Bathtub (Color figure online)

Figure 4 shows how to model a chair. First, the chair is modelled using the height map. Blue is used to model the floor as a thin line around the edges of the image and the seat itself is modelled using green, which is in the middle of the height scale. The backrest is modelled using magenta creating the highest top of the chair. A medium dark gray is used to specify smoothed interpolation from the ground to the seat.

Fig. 4.
figure 4

Chair (Color figure online)

Fig. 5.
figure 5

Time to complete 3D modelling tasks (seconds). Error bars show SD.

The area of the interpolation is made wide allowing the decoration of the chair legs to be modelled more accurately.
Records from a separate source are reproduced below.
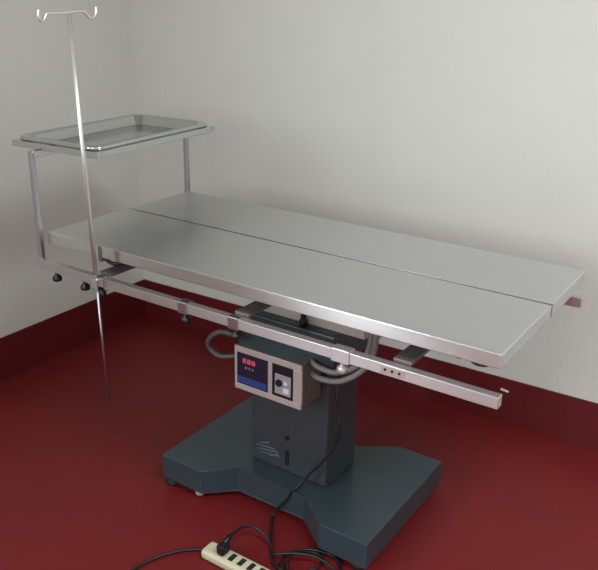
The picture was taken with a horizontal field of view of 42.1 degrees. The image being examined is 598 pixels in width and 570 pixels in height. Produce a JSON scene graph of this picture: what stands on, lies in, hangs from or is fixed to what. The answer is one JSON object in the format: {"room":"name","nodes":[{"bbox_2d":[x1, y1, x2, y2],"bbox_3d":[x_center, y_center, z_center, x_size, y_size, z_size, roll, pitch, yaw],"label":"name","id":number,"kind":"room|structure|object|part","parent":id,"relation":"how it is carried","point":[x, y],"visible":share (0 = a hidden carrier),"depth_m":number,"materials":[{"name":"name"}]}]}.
{"room":"operating room","nodes":[
{"label":"operating room","id":0,"kind":"room"},
{"bbox_2d":[0,0,143,337],"bbox_3d":[-2.312,-0.450,1.258,0.120,3.000,5.840,14,24,30],"label":"wall","id":1,"kind":"structure","parent":0,"point":[37,93],"depth_m":3.27,"materials":[{"name":"paint"}]},
{"bbox_2d":[0,279,145,381],"bbox_3d":[-2.286,0.875,1.728,0.006,0.190,5.600,14,24,30],"label":"baseboard","id":2,"kind":"structure","parent":1,"relation":"attached to","point":[21,350],"depth_m":3.52,"materials":[{"name":"red paint"}]},
{"bbox_2d":[0,315,597,569],"bbox_3d":[-0.353,1.487,0.638,4.982,0.100,5.957,15,25,31],"label":"floor","id":3,"kind":"structure","parent":0,"point":[83,485],"depth_m":2.68,"materials":[{"name":"red paint"}]},
{"bbox_2d":[130,542,269,569],"bbox_3d":[-0.340,0.822,2.193,0.679,0.033,0.249,-2,21,-7],"label":"power strip","id":4,"kind":"object","parent":3,"relation":"on","point":[232,560],"visible":0.97,"depth_m":2.25,"materials":[{"name":"beige plastic"}]},
{"bbox_3d":[-0.484,0.825,2.197,0.478,0.018,0.069,-14,25,-34],"label":"strip cord","id":5,"kind":"part","parent":4,"relation":"part of","materials":[{"name":"black rubber"}]},
{"bbox_2d":[227,553,237,560],"bbox_3d":[-0.193,0.788,2.245,0.016,0.002,0.030,15,25,31],"label":"socket","id":6,"kind":"object","parent":4,"relation":"attached to","point":[230,556],"depth_m":2.25,"materials":[{"name":"black plastic"}]},
{"bbox_2d":[237,558,246,565],"bbox_3d":[-0.164,0.795,2.228,0.016,0.002,0.030,15,25,31],"label":"socket","id":7,"kind":"object","parent":4,"relation":"attached to","point":[240,561],"depth_m":2.23,"materials":[{"name":"black plastic"}]},
{"bbox_2d":[246,563,255,569],"bbox_3d":[-0.136,0.802,2.210,0.016,0.002,0.030,15,25,31],"label":"socket","id":8,"kind":"object","parent":4,"relation":"attached to","point":[249,566],"depth_m":2.21,"materials":[{"name":"black plastic"}]},
{"bbox_2d":[12,125,585,569],"bbox_3d":[-0.084,0.152,2.445,1.680,1.114,0.830,15,25,31],"label":"table","id":9,"kind":"object","parent":3,"relation":"on","point":[323,291],"visible":0.98,"depth_m":2.30,"materials":[{"name":"grey metal"}]},
{"bbox_3d":[-0.769,-0.028,2.471,0.031,0.030,0.031,15,25,31],"label":"clamp knob","id":10,"kind":"part","parent":9,"relation":"part of","materials":[{"name":"black plastic"}]},
{"bbox_2d":[37,7,109,400],"bbox_3d":[-0.610,-0.186,2.261,0.048,1.174,0.204,15,25,31],"label":"pole","id":11,"kind":"object","parent":9,"relation":"attached to","point":[97,280],"visible":1,"depth_m":2.20,"materials":[{"name":"silver metal"}]},
{"bbox_3d":[-0.605,0.173,2.391,0.021,0.412,0.007,15,25,31],"label":"rod","id":12,"kind":"part","parent":11,"relation":"part of","materials":[{"name":"silver metal"}]},
{"bbox_3d":[-0.601,0.019,2.365,0.030,0.032,0.029,15,25,31],"label":"clamp knob","id":13,"kind":"part","parent":11,"relation":"part of","materials":[{"name":"black plastic"}]},
{"bbox_3d":[-0.662,-0.001,2.404,0.031,0.030,0.031,15,25,31],"label":"clamp knob","id":14,"kind":"part","parent":9,"relation":"part of","materials":[{"name":"black plastic"}]},
{"bbox_2d":[12,125,213,258],"bbox_3d":[-0.585,-0.334,2.683,0.396,0.396,0.717,15,25,31],"label":"tray stand","id":15,"kind":"object","parent":9,"relation":"on","point":[109,228],"depth_m":2.50,"materials":[{"name":"silver metal"}]},
{"bbox_2d":[20,114,206,150],"bbox_3d":[-0.600,-0.505,2.588,0.344,0.033,0.572,13,24,27],"label":"tray","id":16,"kind":"object","parent":9,"relation":"on","point":[109,133],"visible":0.81,"depth_m":2.63,"materials":[{"name":"silver metal"}]},
{"bbox_3d":[-0.319,0.091,2.192,0.028,0.030,0.027,15,25,31],"label":"clamp knob","id":17,"kind":"part","parent":9,"relation":"part of","materials":[{"name":"black plastic"}]},
{"bbox_3d":[-0.170,0.130,2.099,0.028,0.030,0.027,15,25,31],"label":"clamp knob","id":18,"kind":"part","parent":9,"relation":"part of","materials":[{"name":"black plastic"}]},
{"bbox_3d":[-0.136,0.257,2.300,0.114,0.104,0.005,15,25,31],"label":"display panel","id":19,"kind":"part","parent":9,"relation":"part of","materials":[{"name":"blue plastic"}]},
{"bbox_3d":[-0.198,0.092,2.105,1.542,0.029,0.024,15,25,31],"label":"rail","id":20,"kind":"part","parent":9,"relation":"part of","materials":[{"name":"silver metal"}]},
{"bbox_3d":[-0.059,0.284,2.247,0.022,0.022,0.006,15,25,31],"label":"rotary knob","id":21,"kind":"part","parent":9,"relation":"part of","materials":[{"name":"black plastic"}]},
{"bbox_3d":[-0.046,0.280,2.244,0.074,0.104,0.005,15,25,31],"label":"switch panel","id":22,"kind":"part","parent":9,"relation":"part of","materials":[{"name":"black plastic"}]},
{"bbox_2d":[275,373,290,397],"bbox_3d":[-0.047,0.290,2.245,0.056,0.064,0.001,15,25,31],"label":"switch plate","id":23,"kind":"object","parent":9,"relation":"attached to","point":[282,380],"depth_m":2.24,"materials":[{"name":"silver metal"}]},
{"bbox_3d":[0.033,0.541,2.259,0.353,0.523,0.402,15,25,31],"label":"power cord","id":24,"kind":"part","parent":9,"relation":"part of","materials":[{"name":"black rubber"}]},
{"bbox_3d":[-0.081,-0.041,2.220,1.500,0.038,0.350,15,25,31],"label":"panel","id":25,"kind":"part","parent":9,"relation":"part of","materials":[{"name":"silver metal"}]},
{"bbox_3d":[0.012,0.091,2.240,0.026,0.052,0.026,15,25,31],"label":"lock knob","id":26,"kind":"part","parent":9,"relation":"part of","materials":[{"name":"black plastic"}]},
{"bbox_3d":[0.037,0.279,2.251,0.004,0.136,0.094,15,25,31],"label":"plate","id":27,"kind":"part","parent":9,"relation":"part of","materials":[{"name":"metal"}]},
{"bbox_3d":[0.108,0.202,1.926,0.028,0.030,0.027,15,25,31],"label":"clamp knob","id":28,"kind":"part","parent":9,"relation":"part of","materials":[{"name":"metal"}]},
{"bbox_3d":[0.110,-0.139,2.485,1.500,0.038,0.316,15,25,31],"label":"panel","id":29,"kind":"part","parent":9,"relation":"part of","materials":[{"name":"silver metal"}]},
{"bbox_3d":[0.220,0.205,1.830,0.063,0.022,0.002,15,25,31],"label":"plate","id":30,"kind":"part","parent":9,"relation":"part of","materials":[{"name":"metal"}]},
{"bbox_3d":[0.195,-0.112,2.665,1.528,0.029,0.024,15,25,31],"label":"rail","id":31,"kind":"part","parent":9,"relation":"part of","materials":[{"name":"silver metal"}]},
{"bbox_2d":[129,0,597,402],"bbox_3d":[1.266,-0.781,2.317,4.720,3.000,0.120,14,24,30],"label":"wall","id":32,"kind":"structure","parent":0,"point":[467,123],"depth_m":2.90,"materials":[{"name":"paint"}]},
{"bbox_2d":[144,279,597,451],"bbox_3d":[1.157,0.537,2.797,4.594,0.190,0.006,14,24,30],"label":"baseboard","id":33,"kind":"structure","parent":32,"relation":"attached to","point":[566,418],"depth_m":3.03,"materials":[{"name":"red paint"}]}
]}
The first chair is decorated with a uniform red texture. The middle chair has four distinct legs cut out using white and the final chair is decorated with a more elaborate pattern and brown legs.

5 Experimental Evaluation

An experiment was carried out to test the hypothesis that the proposed framework simplifies 3D modelling. Eight male participants working as web-developers were recruited. None of the participants works with 3D. The experiment comprised ten tasks presented in increasing order of complexity involving designing a cube, open box, staircase, Mexican pyramid, cylinder, skyscraper, ramp, pyramid, cone and ramp with stops. A complete and interactive JavaScript version of the framework running in a browser was used for the testing. No texture mapping and only linear interpolation was included in the tasks. The participants were tested individually. They were given instructions and time to familiarize themselves with the tool.

All the participants managed to perform all the tasks and Fig. 6 shows that all participants managed to design the skyscraper, cylinder and Mexican pyramid on the first attempt. The most difficult task was the ramp with stops. Here, five of the participants made a total of 12 reattempts before successfully completing the task.

Fig. 6.
figure 6

Number of attempts per task. Error bars shows number of participants with reattempts.
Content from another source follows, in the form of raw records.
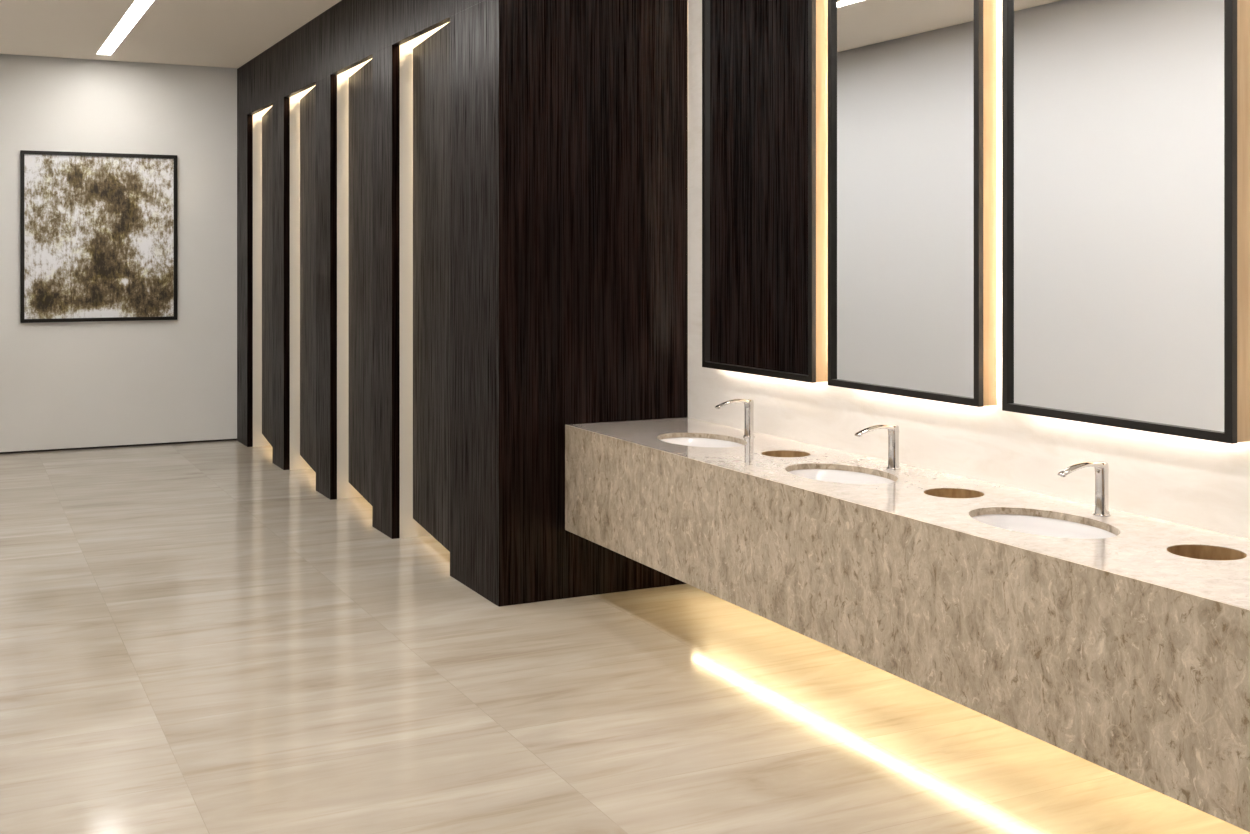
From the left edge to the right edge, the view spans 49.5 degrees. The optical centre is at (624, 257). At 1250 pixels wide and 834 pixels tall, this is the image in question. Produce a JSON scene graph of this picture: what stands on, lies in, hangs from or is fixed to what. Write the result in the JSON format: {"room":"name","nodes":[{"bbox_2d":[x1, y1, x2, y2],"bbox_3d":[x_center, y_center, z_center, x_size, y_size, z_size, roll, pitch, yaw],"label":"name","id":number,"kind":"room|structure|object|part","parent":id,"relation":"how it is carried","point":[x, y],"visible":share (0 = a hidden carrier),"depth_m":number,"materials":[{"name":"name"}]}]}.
{"room":"public restroom","nodes":[
{"label":"public restroom","id":0,"kind":"room"},
{"bbox_2d":[0,54,237,451],"bbox_3d":[-3.885,-0.103,11.873,3.875,3.410,0.100,0,0,-26],"label":"wall","id":1,"kind":"structure","parent":0,"point":[63,385],"depth_m":11.64,"materials":[{"name":"paint"}]},
{"bbox_2d":[20,150,176,322],"bbox_3d":[-4.452,-0.177,11.514,1.246,1.429,0.035,0,0,-26],"label":"framed painting","id":2,"kind":"object","parent":1,"relation":"attached to","point":[98,231],"visible":1,"depth_m":11.50,"materials":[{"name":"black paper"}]},
{"bbox_2d":[0,439,236,453],"bbox_3d":[-3.890,1.611,11.882,3.875,0.018,0.080,0,0,-26],"label":"baseboard","id":3,"kind":"structure","parent":1,"relation":"attached to","point":[219,439],"depth_m":11.61,"materials":[{"name":"black"}]},
{"bbox_2d":[0,0,340,67],"bbox_3d":[-0.756,-1.713,5.748,3.930,0.070,13.565,0,0,-26],"label":"ceiling","id":4,"kind":"structure","parent":0,"point":[210,33],"depth_m":9.87,"materials":[{"name":"beige paint"}]},
{"bbox_2d":[96,0,154,54],"bbox_3d":[-1.508,-1.712,5.577,0.120,0.071,12.530,0,0,-26],"label":"ceiling light","id":5,"kind":"object","parent":4,"relation":"attached to","point":[138,8],"visible":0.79,"depth_m":9.82,"materials":[{"name":"white plastic"}]},
{"bbox_2d":[0,440,1249,833],"bbox_3d":[-0.831,1.680,5.736,4.075,0.120,13.810,0,0,-26],"label":"floor","id":6,"kind":"structure","parent":0,"point":[196,638],"depth_m":4.95,"materials":[{"name":"tile"}]},
{"bbox_2d":[237,46,272,446],"bbox_3d":[-2.457,-0.029,11.702,1.468,3.297,1.476,0,0,-26],"label":"stall","id":7,"kind":"object","parent":6,"relation":"on","point":[254,78],"visible":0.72,"depth_m":11.64,"materials":[{"name":"brown wood"}]},
{"bbox_3d":[-2.934,0.148,11.198,0.036,2.720,0.992,0,0,-20],"label":"door","id":8,"kind":"part","parent":7,"relation":"part of","materials":[{"name":"brown wood"}]},
{"bbox_2d":[272,17,315,471],"bbox_3d":[-1.813,-0.029,10.408,1.468,3.297,1.416,0,0,-26],"label":"stall","id":9,"kind":"object","parent":6,"relation":"on","point":[293,56],"visible":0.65,"depth_m":10.37,"materials":[{"name":"brown wood"}]},
{"bbox_3d":[-2.303,0.148,9.930,0.036,2.720,0.992,0,0,-20],"label":"door","id":10,"kind":"part","parent":9,"relation":"part of","materials":[{"name":"brown wood"}]},
{"bbox_2d":[316,0,371,504],"bbox_3d":[-1.182,-0.029,9.140,1.468,3.297,1.416,0,0,-26],"label":"stall","id":11,"kind":"object","parent":6,"relation":"on","point":[344,30],"visible":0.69,"depth_m":9.09,"materials":[{"name":"brown wood"}]},
{"bbox_3d":[-1.672,0.148,8.662,0.036,2.720,0.992,0,0,-20],"label":"door","id":12,"kind":"part","parent":11,"relation":"part of","materials":[{"name":"brown wood"}]},
{"bbox_2d":[372,0,495,604],"bbox_3d":[-0.407,-0.029,7.583,1.468,3.297,2.062,0,0,-26],"label":"stall","id":13,"kind":"object","parent":6,"relation":"on","point":[434,61],"visible":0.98,"depth_m":7.23,"materials":[{"name":"brown wood"}]},
{"bbox_3d":[-1.041,0.148,7.395,0.036,2.720,0.992,0,0,-20],"label":"door","id":14,"kind":"part","parent":13,"relation":"part of","materials":[{"name":"brown wood"}]},
{"bbox_2d":[496,0,687,606],"bbox_3d":[-0.146,-0.029,6.539,1.003,3.296,0.040,0,0,-26],"label":"end panel","id":15,"kind":"object","parent":6,"relation":"on","point":[592,95],"visible":0.78,"depth_m":6.49,"materials":[{"name":"brown wood"}]},
{"bbox_2d":[688,0,1249,538],"bbox_3d":[1.971,-0.029,3.550,0.120,3.298,7.199,0,0,-26],"label":"wall","id":16,"kind":"structure","parent":0,"point":[1199,483],"depth_m":4.83,"materials":[{"name":"paint"}]},
{"bbox_2d":[702,0,827,382],"bbox_3d":[0.612,-0.422,6.031,0.100,1.876,0.913,0,0,-26],"label":"wall mirror","id":17,"kind":"object","parent":16,"relation":"attached to","point":[765,62],"visible":0.99,"depth_m":5.94,"materials":[{"name":"black mirror"}]},
{"bbox_2d":[565,417,1249,831],"bbox_3d":[1.127,1.042,4.358,0.667,0.499,4.998,0,0,-26],"label":"countertop","id":18,"kind":"structure","parent":16,"relation":"attached to","point":[1124,654],"depth_m":3.99,"materials":[{"name":"beige stone"}]},
{"bbox_2d":[661,437,742,447],"bbox_3d":[0.334,0.890,5.916,0.392,0.150,0.588,0,0,-26],"label":"basin","id":19,"kind":"object","parent":18,"relation":"in","point":[697,442],"visible":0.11,"depth_m":6.13,"materials":[{"name":"white ceramic"}]},
{"bbox_2d":[715,399,754,436],"bbox_3d":[0.486,0.708,5.992,0.198,0.170,0.053,0,0,-26],"label":"tap","id":20,"kind":"object","parent":18,"relation":"on","point":[748,403],"visible":1,"depth_m":6.01,"materials":[{"name":"silver metal"}]},
{"bbox_3d":[0.478,0.641,5.988,0.180,0.037,0.037,0,0,-26],"label":"spout","id":21,"kind":"part","parent":20,"relation":"part of","materials":[{"name":"silver metal"}]},
{"bbox_2d":[761,451,810,456],"bbox_3d":[0.652,0.987,5.494,0.199,0.384,0.199,0,0,-26],"label":"chute","id":22,"kind":"object","parent":18,"relation":"in","point":[769,453],"visible":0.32,"depth_m":5.58,"materials":[{"name":"brown metal"}]},
{"bbox_2d":[789,469,894,483],"bbox_3d":[0.793,0.890,4.994,0.392,0.150,0.588,0,0,-26],"label":"basin","id":23,"kind":"object","parent":18,"relation":"in","point":[838,476],"visible":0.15,"depth_m":5.20,"materials":[{"name":"white ceramic"}]},
{"bbox_2d":[855,424,900,469],"bbox_3d":[0.946,0.708,5.069,0.198,0.170,0.053,0,0,-26],"label":"tap","id":24,"kind":"object","parent":18,"relation":"on","point":[893,430],"visible":1,"depth_m":5.08,"materials":[{"name":"silver metal"}]},
{"bbox_3d":[0.937,0.641,5.066,0.180,0.037,0.037,0,0,-26],"label":"spout","id":25,"kind":"part","parent":24,"relation":"part of","materials":[{"name":"silver metal"}]},
{"bbox_2d":[924,489,983,497],"bbox_3d":[1.110,0.987,4.575,0.199,0.384,0.199,0,0,-26],"label":"chute","id":26,"kind":"object","parent":18,"relation":"in","point":[946,493],"visible":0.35,"depth_m":4.66,"materials":[{"name":"brown wood"}]},
{"bbox_2d":[972,514,1116,538],"bbox_3d":[1.252,0.890,4.072,0.392,0.150,0.588,0,0,-26],"label":"basin","id":27,"kind":"object","parent":18,"relation":"in","point":[1036,525],"visible":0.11,"depth_m":4.26,"materials":[{"name":"white ceramic"}]},
{"bbox_2d":[1057,461,1110,516],"bbox_3d":[1.405,0.708,4.147,0.198,0.170,0.053,0,0,-26],"label":"tap","id":28,"kind":"object","parent":18,"relation":"on","point":[1101,468],"visible":1,"depth_m":4.16,"materials":[{"name":"silver metal"}]},
{"bbox_3d":[1.396,0.641,4.143,0.180,0.037,0.037,0,0,-26],"label":"spout","id":29,"kind":"part","parent":28,"relation":"part of","materials":[{"name":"silver metal"}]},
{"bbox_2d":[1167,545,1246,559],"bbox_3d":[1.567,0.987,3.655,0.199,0.384,0.199,0,0,-26],"label":"chute","id":30,"kind":"object","parent":18,"relation":"in","point":[1190,551],"visible":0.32,"depth_m":3.74,"materials":[{"name":"brown wood"}]},
{"bbox_2d":[828,0,996,406],"bbox_3d":[1.067,-0.422,5.118,0.100,1.876,0.902,0,0,-26],"label":"wall mirror","id":31,"kind":"object","parent":16,"relation":"attached to","point":[912,84],"visible":1,"depth_m":5.03,"materials":[{"name":"black mirror"}]},
{"bbox_2d":[1002,0,1249,443],"bbox_3d":[1.525,-0.422,4.198,0.100,1.876,0.919,0,0,-26],"label":"wall mirror","id":32,"kind":"object","parent":16,"relation":"attached to","point":[1126,123],"visible":1,"depth_m":4.11,"materials":[{"name":"black mirror"}]}
]}
Figure 5 shows that the cylinder and the cube were the fastest models to create both taking less than 30 s on average. The mean time to complete the remaining tasks increased gradually from 53.1 s for the cone to 111.2 s for the side ramp. Clearly, the time to complete the tasks correspond with the complexity of the task. Note also that the task completion times varied across the participants. However, a within-subjects repeated measures anova reveals the time to complete the ten tasks were statistically different (F(9, 63) = 3.49, p < .001).
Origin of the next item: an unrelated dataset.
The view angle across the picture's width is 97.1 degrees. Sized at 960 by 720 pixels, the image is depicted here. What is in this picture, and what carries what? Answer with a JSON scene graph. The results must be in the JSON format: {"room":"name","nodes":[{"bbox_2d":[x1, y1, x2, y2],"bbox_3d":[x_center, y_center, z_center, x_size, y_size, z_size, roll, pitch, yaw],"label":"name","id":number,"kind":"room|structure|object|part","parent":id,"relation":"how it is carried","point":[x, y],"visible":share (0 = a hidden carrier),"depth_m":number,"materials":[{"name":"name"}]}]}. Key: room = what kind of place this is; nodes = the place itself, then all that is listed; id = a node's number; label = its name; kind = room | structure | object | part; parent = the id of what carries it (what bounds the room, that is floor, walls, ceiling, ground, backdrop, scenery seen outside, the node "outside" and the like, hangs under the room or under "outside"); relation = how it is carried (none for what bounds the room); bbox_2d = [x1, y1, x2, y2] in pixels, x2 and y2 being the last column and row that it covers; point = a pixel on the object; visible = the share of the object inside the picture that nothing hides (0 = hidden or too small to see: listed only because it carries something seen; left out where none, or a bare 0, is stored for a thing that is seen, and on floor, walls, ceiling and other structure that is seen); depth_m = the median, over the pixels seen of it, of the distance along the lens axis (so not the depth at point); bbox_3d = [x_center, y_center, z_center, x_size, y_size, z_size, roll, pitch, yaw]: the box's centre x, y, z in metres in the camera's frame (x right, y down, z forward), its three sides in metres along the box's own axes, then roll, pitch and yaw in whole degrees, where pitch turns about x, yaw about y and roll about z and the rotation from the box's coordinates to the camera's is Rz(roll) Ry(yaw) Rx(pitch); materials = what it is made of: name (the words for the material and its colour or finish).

The participants were also asked to complete a subjective survey after the session. The results support the hypothesis that the tool is perceived as easy to use. On a seven point Likert scale, the participants responded as follows: Easy to use (M = 6.1, SD = 0.6), easy to learn (M = 6.4, SD = 1.1), easy to recover from mistakes (M = 6.4, SD = 1.1), satisfaction with the results (M = 5.9, SD = 0.6) and satisfaction with the tool (M = 6.1, SD = 0.6). Clearly, all the responses are in the high end of the scale.

6 Conclusions

A simple method for modelling 3D objects using intuitive 2D sketches was presented. Shapes are specified using a color height map. Interpolation allows for smooth transitions between different height-plateaus of the model. Gray levels are used to control the smoothness of the interpolation. The models are decorated with textures where white is used to specify transparency and is used to make cuts and holes in the objects. The models can be generated with any drawing program and does not rely on any particular 3D modelling software. Closed objects such as spheres cannot be modelled.

The proposed method combined with digital stylus has a potential to be integrated into a design process and workflow as an initial quick conceptual sketch tool, whose outputs can be later used in more advanced computer software for analyses. The results of the conducted experiment show that users are able to get grasp of declarative command knowledge [37]. By introducing the pre-learned hot-cold color metaphor and gradients, a novice may have a better chance of effective adoption of specific procedural knowledge. Further testing is necessary to study acquisition of strategic knowledge of this CAD software and its adoption in a design workflow.